3. What are some applications of the Spin-1 representation in physics?

The Spin-1 representation is used extensively in the study of quantum mechanics and particle physics. It is used to understand the properties and behavior of elementary particles, such as their interactions with each other and with external forces.

4. Can the Spin-1 representation be extended to higher spin values?

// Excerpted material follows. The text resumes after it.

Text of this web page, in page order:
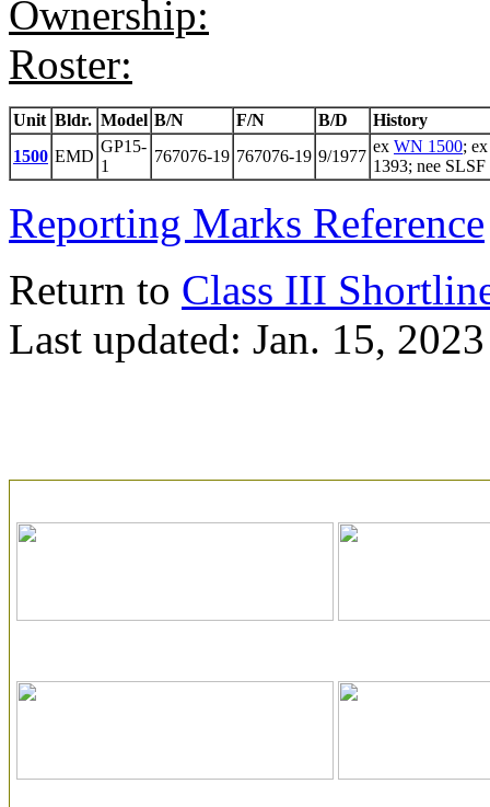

Yes, the Spin-1 representation can be extended to higher spin values, such as Spin-2 or Spin-3. This is important in understanding more complex particles and their interactions.

5. How does the Spin-1 representation relate to the fundamental group SU(2)?

The Spin-1 representation is closely related to the fundamental group SU(2), which is a mathematical group used to describe the symmetry of physical systems. The Spin-1 representation is a special representation of SU(2), which is important in understanding the behavior of particles with spin values of 1.